1. Start small, but steady: As soon as your case is closed, apply for a credit card with a very low spending limit. Even if that limit is as modest as, say, $250, this fact is much less important than the fact that you must stay completely current on the account. Meaning that you should not merely make the minimum payment every month; rather, you should pay the entire account balance in full, and well before the due date. This will help you establish with the credit reporting agencies a track record of repaying debts reliably and on time.



2. Don’t overdo it: Having established a good track record, you may soon find that banks are willing, and perhaps even eager, to increase your spending limits. Resist the temptation to go along. Remember, that’s what got you into a mess the first time around. Don’t let history repeat itself.


3. Negotiate lower rates: As your repayment record improves, you should also find that banks are willing to consider offering lower interest rates to you. Occasionally, lenders will do this automatically, but for the most part you’ll need to be proactive and make the request. Always remember that credit terms are negotiable, and should be treated as such.


4. Move up to a car loan: After a year – maybe less – of steady, on time payments on your credit cards, start shopping around for a car loan. Don’t allow yourself to become discouraged – some dealers will insist upon a longer period of solid repayment history before considering you, but keep in mind that it’s a competitive market and that there are also lenders who are more than willing to deal with recent bankruptcy filers. Although your initial rate may be high, remember that you can always refinance later – again, this will be made possible by a good repayment record on the car loan – at a lower rate.
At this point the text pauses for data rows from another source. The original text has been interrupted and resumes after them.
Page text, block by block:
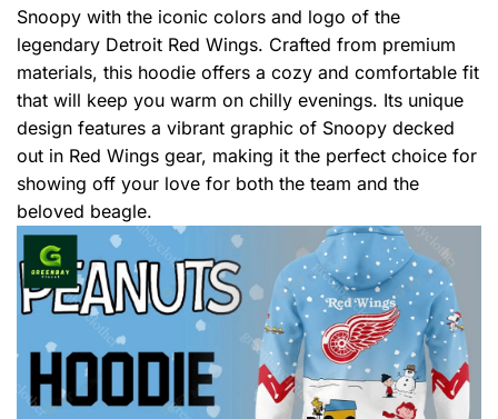
Snoopy with the iconic colors and logo of the
legendary Detroit Red Wings. Crafted from premium
materials, this hoodie offers a cozy and comfortable fit
that will keep you warm on chilly evenings. Its unique
design features a vibrant graphic of Snoopy decked
out in Red Wings gear, making it the perfect choice for
showing off your love for both the team and the
beloved beagle.
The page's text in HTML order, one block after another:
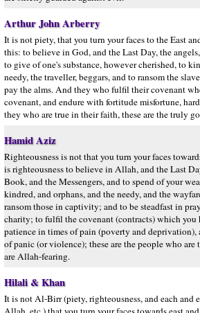
Arthur John Arberry
It is not piety, that you turn your faces to the East
this: to believe in God, and the Last Day, the
to give of one's substance, however cherished, to
needy, the traveller, beggars, and to ransom the
pay the alms. And they who fulfil their covenant
covenant, and endure with fortitude misfortune,
they who are true in their faith, these are the truly
Hamid Aziz
Righteousness is not that you turn your faces
is righteousness to believe in Allah, and the Last
Book, and the Messengers, and to spend of your
kindred, and orphans, and the needy, and the
ransom those in captivity; and to be steadfast in
charity; to fulfil the covenant (contracts) which you
patience in times of pain (poverty and deprivation),
of panic (or violence); these are the people who are
are Allah-fearing.
Hilali & Khan
It is not Al-Birr (piety, righteousness, and each and

5. Finally, a mortgage loan: Once you’ve got a solid track record on both credit cards and a car loan, you’re within reach of the ultimate goal – a mortgage loan. Again, some lenders will have a ‘look-back’ period of as long as 4 years, but others, particularly those originating FHA-guaranteed loans, will loan to applicants with bankruptcies as recent as just 2 years ago.


So you see, recovering from a bankruptcy isn’t as difficult, and needn’t take as long, as you might have feared. Your bankruptcy attorney may have additional ideas or suggestions in this regard and of course, you should always be sure to seek the advice of an experienced bankruptcy attorney before you decide upon a course of action on this or any other bankruptcy issue.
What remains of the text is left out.